(Stored data)
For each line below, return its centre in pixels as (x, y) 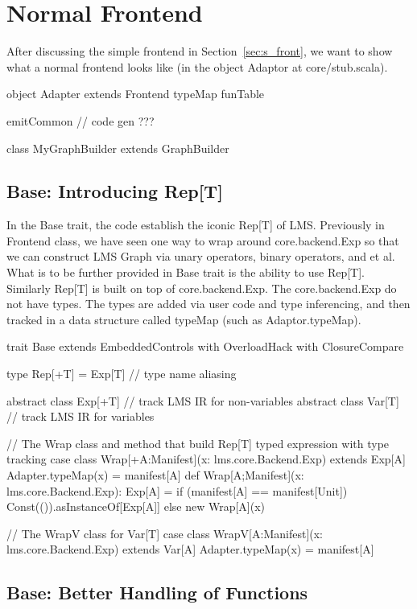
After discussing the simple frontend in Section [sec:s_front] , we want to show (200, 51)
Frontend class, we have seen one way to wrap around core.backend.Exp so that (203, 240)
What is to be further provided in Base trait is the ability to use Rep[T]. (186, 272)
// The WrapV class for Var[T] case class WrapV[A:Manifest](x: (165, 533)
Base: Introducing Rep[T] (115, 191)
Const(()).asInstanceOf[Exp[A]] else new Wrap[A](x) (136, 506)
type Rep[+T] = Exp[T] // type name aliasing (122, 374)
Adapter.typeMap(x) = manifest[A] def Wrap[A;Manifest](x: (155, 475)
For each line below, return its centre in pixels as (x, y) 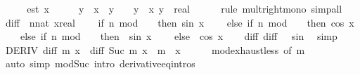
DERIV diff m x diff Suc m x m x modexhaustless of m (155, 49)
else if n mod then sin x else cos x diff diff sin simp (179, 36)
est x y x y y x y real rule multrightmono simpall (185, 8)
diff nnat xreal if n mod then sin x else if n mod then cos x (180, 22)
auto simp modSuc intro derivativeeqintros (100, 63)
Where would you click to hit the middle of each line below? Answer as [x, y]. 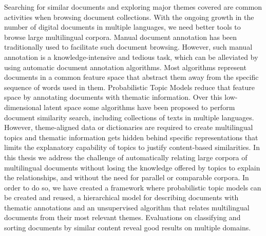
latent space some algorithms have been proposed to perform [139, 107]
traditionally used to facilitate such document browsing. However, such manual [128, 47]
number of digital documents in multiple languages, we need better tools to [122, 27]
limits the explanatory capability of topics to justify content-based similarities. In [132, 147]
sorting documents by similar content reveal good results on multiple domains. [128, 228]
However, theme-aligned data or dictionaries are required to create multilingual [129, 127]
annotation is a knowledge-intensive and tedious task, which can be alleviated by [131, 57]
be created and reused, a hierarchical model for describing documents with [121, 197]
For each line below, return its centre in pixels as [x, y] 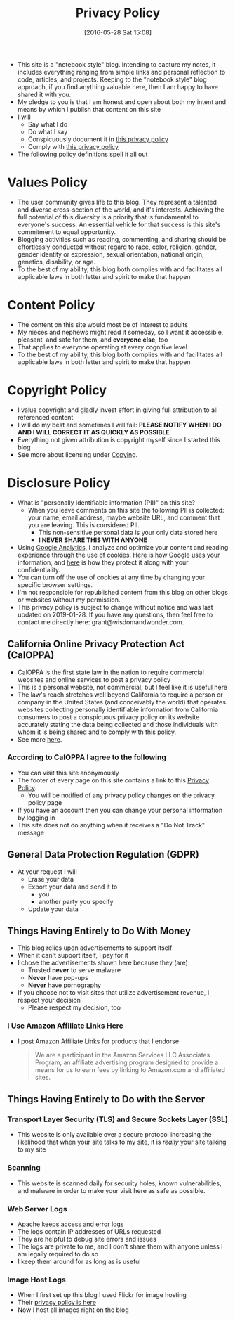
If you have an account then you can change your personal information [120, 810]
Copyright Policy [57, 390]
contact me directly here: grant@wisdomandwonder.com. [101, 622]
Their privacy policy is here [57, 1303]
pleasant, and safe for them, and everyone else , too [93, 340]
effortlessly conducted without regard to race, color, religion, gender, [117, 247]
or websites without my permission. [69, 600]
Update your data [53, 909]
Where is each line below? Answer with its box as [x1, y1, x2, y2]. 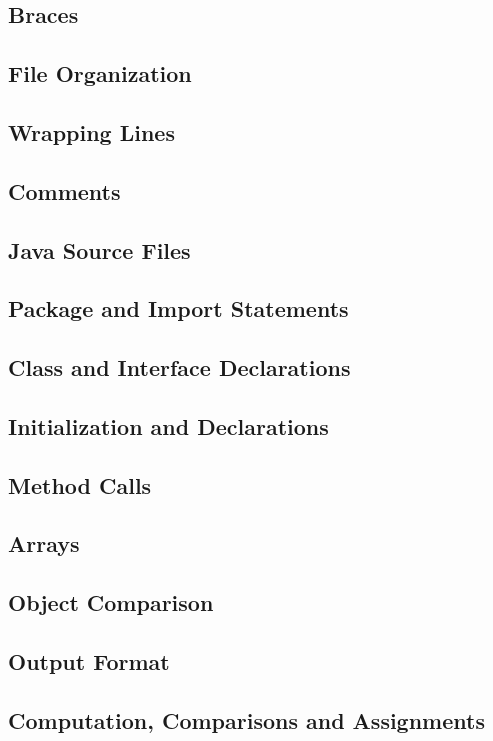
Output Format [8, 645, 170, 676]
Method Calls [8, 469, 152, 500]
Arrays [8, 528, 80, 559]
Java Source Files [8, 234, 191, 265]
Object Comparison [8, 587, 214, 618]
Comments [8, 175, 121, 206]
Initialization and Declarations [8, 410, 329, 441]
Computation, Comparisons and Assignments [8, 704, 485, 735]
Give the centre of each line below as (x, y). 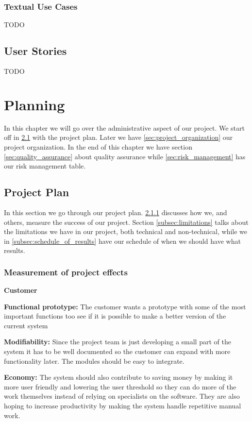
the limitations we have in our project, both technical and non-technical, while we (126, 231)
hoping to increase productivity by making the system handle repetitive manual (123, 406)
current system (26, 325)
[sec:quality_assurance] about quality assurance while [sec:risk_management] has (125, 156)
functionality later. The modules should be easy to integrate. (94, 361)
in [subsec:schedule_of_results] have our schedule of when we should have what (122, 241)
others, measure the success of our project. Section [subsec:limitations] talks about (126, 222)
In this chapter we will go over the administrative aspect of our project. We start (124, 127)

• [EXERCISE DETAILS]
Of the lines above, quote exactly those from the one with "Give the centre" through the one with "functionality later. The", ends included; pictures stay out.

• [RESPONSE TO THE TASK]
Give the centre of each line below as (x, y). 
the limitations we have in our project, both technical and non-technical, while we (126, 231)
hoping to increase productivity by making the system handle repetitive manual (123, 406)
current system (26, 325)
[sec:quality_assurance] about quality assurance while [sec:risk_management] has (125, 156)
functionality later. The modules should be easy to integrate. (94, 361)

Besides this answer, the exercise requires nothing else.